[Items listed in a dataset]
————

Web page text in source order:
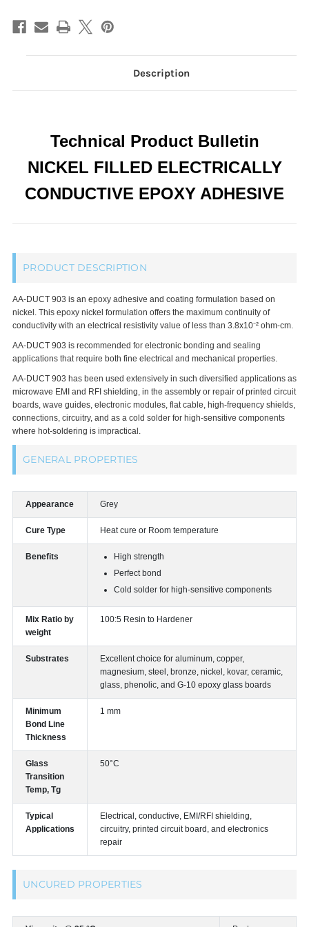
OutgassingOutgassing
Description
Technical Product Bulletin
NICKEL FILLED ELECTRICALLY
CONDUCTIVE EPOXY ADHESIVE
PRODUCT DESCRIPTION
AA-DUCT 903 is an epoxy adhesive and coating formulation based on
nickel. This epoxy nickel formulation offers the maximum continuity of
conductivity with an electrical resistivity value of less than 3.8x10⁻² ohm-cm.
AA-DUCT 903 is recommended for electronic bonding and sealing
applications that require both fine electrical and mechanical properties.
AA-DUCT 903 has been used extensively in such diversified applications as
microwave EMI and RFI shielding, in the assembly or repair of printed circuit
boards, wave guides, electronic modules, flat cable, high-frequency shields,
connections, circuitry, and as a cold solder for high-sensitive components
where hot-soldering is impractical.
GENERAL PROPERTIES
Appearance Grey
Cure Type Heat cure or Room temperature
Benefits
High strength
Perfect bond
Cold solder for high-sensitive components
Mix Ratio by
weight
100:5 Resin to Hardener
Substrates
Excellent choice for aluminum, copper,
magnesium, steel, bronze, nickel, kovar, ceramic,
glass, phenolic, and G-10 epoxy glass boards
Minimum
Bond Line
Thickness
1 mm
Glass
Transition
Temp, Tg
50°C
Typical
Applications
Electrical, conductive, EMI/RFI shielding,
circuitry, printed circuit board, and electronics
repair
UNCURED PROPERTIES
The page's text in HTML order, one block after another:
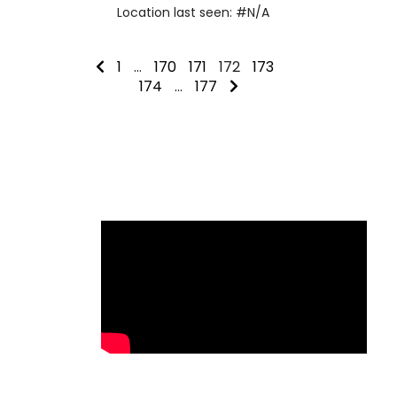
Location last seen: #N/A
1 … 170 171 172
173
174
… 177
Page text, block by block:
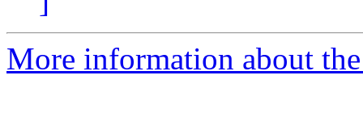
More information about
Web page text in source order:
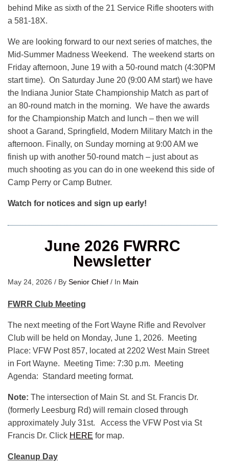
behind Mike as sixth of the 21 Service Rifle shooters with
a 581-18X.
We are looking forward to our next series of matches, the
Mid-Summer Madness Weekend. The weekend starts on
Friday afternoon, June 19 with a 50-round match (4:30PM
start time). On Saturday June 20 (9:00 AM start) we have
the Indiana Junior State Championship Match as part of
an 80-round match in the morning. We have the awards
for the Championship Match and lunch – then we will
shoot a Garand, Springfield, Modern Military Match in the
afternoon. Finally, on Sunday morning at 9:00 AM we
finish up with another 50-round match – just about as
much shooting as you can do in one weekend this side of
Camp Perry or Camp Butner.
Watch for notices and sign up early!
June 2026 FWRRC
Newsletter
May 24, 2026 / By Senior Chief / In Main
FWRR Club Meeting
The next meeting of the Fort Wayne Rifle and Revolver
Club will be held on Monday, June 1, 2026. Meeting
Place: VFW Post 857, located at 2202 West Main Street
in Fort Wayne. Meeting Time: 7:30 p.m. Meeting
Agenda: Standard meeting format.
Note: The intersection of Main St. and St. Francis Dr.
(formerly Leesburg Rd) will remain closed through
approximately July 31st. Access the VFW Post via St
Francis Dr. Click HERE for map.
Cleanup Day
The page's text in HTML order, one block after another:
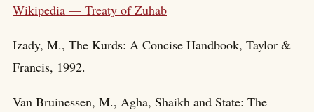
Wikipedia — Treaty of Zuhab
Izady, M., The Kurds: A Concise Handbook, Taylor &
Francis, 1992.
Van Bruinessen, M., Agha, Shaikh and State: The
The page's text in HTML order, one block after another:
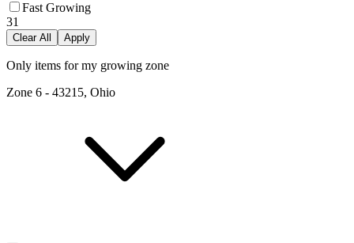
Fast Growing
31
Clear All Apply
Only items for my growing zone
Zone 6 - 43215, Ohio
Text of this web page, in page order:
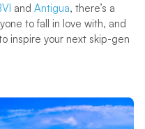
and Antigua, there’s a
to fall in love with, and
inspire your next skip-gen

————

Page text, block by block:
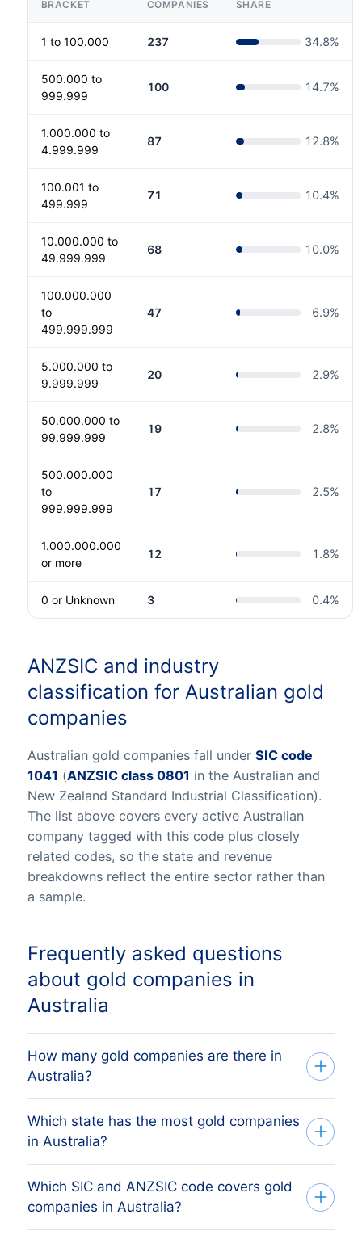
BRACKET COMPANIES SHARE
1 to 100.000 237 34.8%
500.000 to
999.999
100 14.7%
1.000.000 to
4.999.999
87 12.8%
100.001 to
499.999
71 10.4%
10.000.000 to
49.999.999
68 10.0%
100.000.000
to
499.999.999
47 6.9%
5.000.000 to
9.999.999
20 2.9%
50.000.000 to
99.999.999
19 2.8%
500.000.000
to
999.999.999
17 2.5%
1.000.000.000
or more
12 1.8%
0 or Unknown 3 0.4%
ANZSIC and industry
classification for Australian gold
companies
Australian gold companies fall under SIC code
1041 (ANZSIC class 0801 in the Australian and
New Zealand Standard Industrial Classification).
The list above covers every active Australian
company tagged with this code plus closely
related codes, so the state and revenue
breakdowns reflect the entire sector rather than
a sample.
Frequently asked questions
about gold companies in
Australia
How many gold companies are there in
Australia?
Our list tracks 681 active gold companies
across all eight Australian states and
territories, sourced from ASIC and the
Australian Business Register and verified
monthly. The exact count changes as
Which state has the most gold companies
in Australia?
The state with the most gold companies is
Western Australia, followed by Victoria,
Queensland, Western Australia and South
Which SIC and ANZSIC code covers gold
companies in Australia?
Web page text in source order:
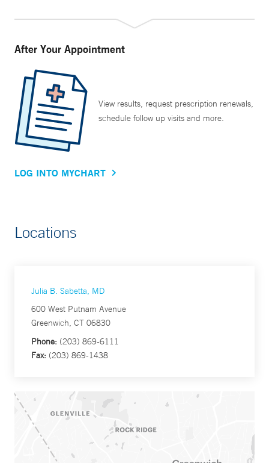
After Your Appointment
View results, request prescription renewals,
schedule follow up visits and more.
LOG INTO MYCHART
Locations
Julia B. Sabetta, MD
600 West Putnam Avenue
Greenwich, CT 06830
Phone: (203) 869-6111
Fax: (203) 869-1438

————

# Exercise description
Copy only what lies between the line with "The state with the most gold companies is" and the line with "Fax: (203) 869-1438", those two lines included, exactly as given above; pictures stay out.

# Problem solution
The state with the most gold companies is
Western Australia, followed by Victoria,
Queensland, Western Australia and South
Which SIC and ANZSIC code covers gold
companies in Australia?
Web page text in source order:
After Your Appointment
View results, request prescription renewals,
schedule follow up visits and more.
LOG INTO MYCHART
Locations
Julia B. Sabetta, MD
600 West Putnam Avenue
Greenwich, CT 06830
Phone: (203) 869-6111
Fax: (203) 869-1438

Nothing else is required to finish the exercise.